Beate Schederschaut sich in Berlins Galerien um:
Neu auf der Fasanenstraße ist die Galerie Florian Schönfelder, wo sie sich fortan die Räumlichkeiten mit der A3 Arndt Art Agency teil. An den Start geht der Junggalerist mit einem Künstler, der bereits auf ein 30-jähriges Werk zurückblickt: Guillem Nadal. „Fire & Earth“ vereint ältere, gegenständlichere Arbeiten mit neuen abstrakteren. Die älteste und zugleich faszinierendste zweiteilige Arbeit, „La mirada del foc“, ein zur Skulptur konservierter fein verzweigter Ast, den Nadal außerdem mit feinem Strich auf Leinwand gebracht und mit Brandlöchern versehen hat, Sinnbild für Werden und Vergehen, Gefährdung und Überlebenskraft der Natur, stammt von 1999. Durchaus programmatisch zu verstehen ist die erste Schau, auch in Zukunft will Schönfelder junge Positionen seiner eigenen Generation mit internationalen, erfahrenen, in Deutschland bislang noch wenig bekannten mischen (bis 7. 12., Di.–Sa. 11–18 Uhr, Fasanenstr. 28).

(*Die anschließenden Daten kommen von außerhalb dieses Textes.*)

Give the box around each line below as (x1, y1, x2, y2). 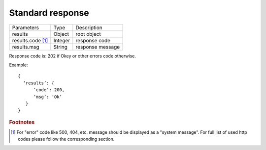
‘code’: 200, (33, 87, 65, 93)
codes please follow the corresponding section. (18, 136, 115, 142)
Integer (53, 37, 70, 44)
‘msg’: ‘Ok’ (33, 94, 63, 100)
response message (75, 43, 120, 50)
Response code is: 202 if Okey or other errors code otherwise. (9, 53, 136, 59)
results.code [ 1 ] (12, 37, 48, 44)
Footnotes (9, 119, 35, 125)
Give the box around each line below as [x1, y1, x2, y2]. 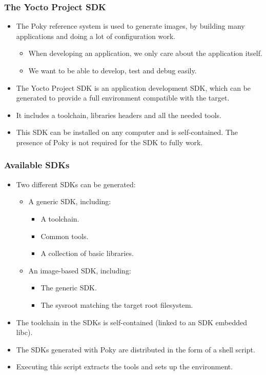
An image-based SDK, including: [28, 265, 131, 275]
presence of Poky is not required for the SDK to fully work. [16, 136, 203, 147]
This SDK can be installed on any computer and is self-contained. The [16, 127, 238, 137]
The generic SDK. [40, 282, 97, 293]
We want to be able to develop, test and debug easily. [28, 65, 197, 75]
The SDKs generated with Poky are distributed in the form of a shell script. [16, 344, 255, 354]
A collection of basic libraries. [40, 248, 134, 259]
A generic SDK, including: [28, 196, 111, 207]
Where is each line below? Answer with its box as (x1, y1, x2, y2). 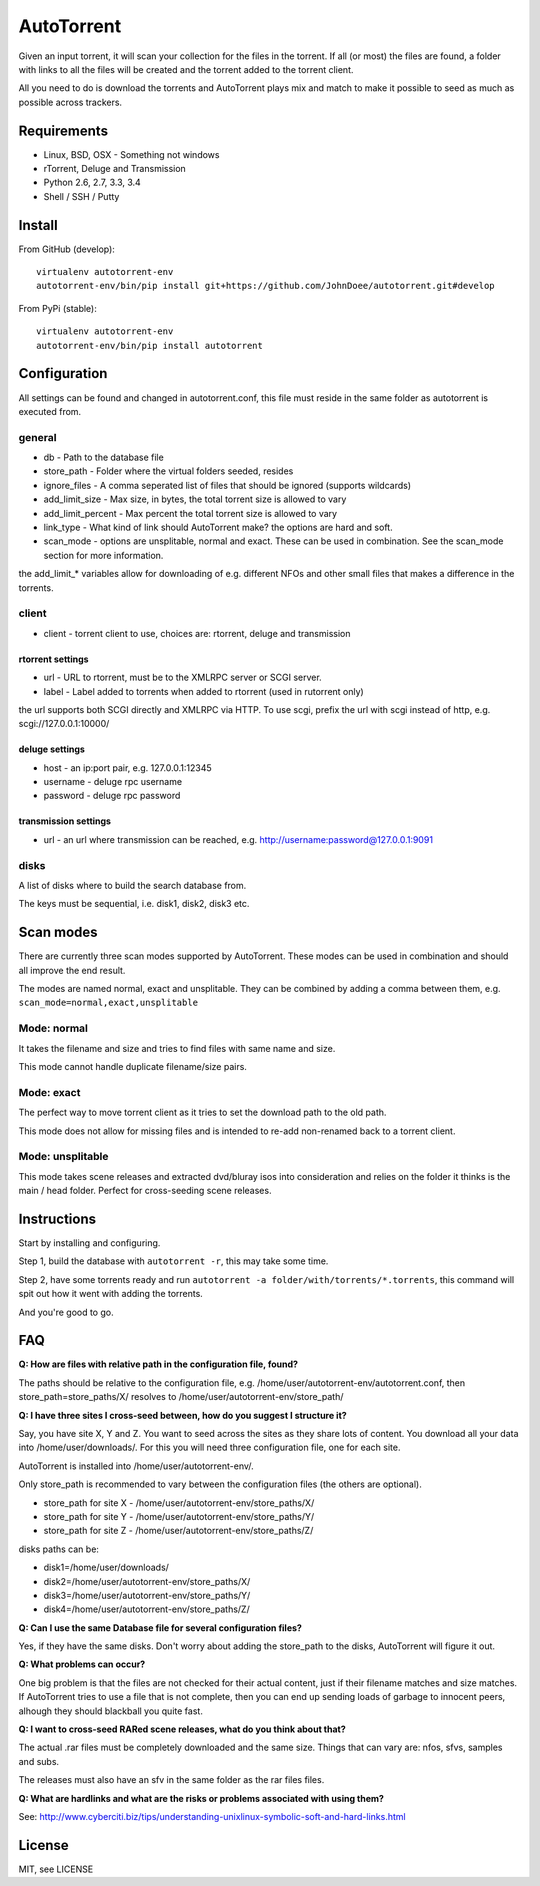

Auch schon älter sind die vier großformatigen Gemälde von Holt Quentel, die derzeit bei Société hängen. Erstmals zu sehen waren sie in den späten 1980er Jahren, wenige Jahre bevor Quentel aus der Kunstwelt quasi spurlos und ohne weitere Erklärungen ausstieg. Das Rätsel um das Verschwinden der Künstlerin schwingt in ihren Arbeiten mit, hat deren starke Wirkung auf Künstler*innen ihrer wie nachfolgender Generationen womöglich nur noch verstärkt. Auch die Leinwände selbst, die von Quentel zunächst sorgsam mit Buchstaben oder Zahlen bemalt, anschließend aber roh abgeschrubbt, halb zerrissen, neu zusammengeflickt und unsauber überfärbt wurden, zielen offenbar darauf ab, Erwartungshaltungen an Kunst und Künstlerinnen zu zerlegen (bis 20. 12., Mo.–Fr. 10–18 Uhr, Genthiner Str. 36).
Ungefähr aus dem selben Jahr wie Quentels Malerei stammt der chinesische Rom-Com-Horrorfilm „A Chinese Ghost Story“, der einem beim Betrachten der Stoffskulpturen von Lisa Herfeldt bei Between Bridges in den Sinn kommen könnte. In dem Film saugt ein jahrhundertealter weiblicher Baumdämon mit phallischer, enorm langer Zunge die Energie seiner männlichen Opfer aus. Weit weniger gefährlich, aber ebenso hintersinnig erscheinen die aus Nylon gefertigten Riesenzungen Herfeldts. Wie parasitäre Wesen haben sie die Galerie erobert, nur zum Teil von Plexiglaskästen in Form gehalten, sich breitgemacht, als wollten sie den Raum wie auch den „social slush“, den sozialen Schlamm besetzen und so vor Vereinnahmung von den üblichen Verdächtigen, vor bourgeoiser Aufwertung und Verdrängung bewahren (bis 14. 12., Mi.–Sa. 12–18 Uhr, Keithstr. 15).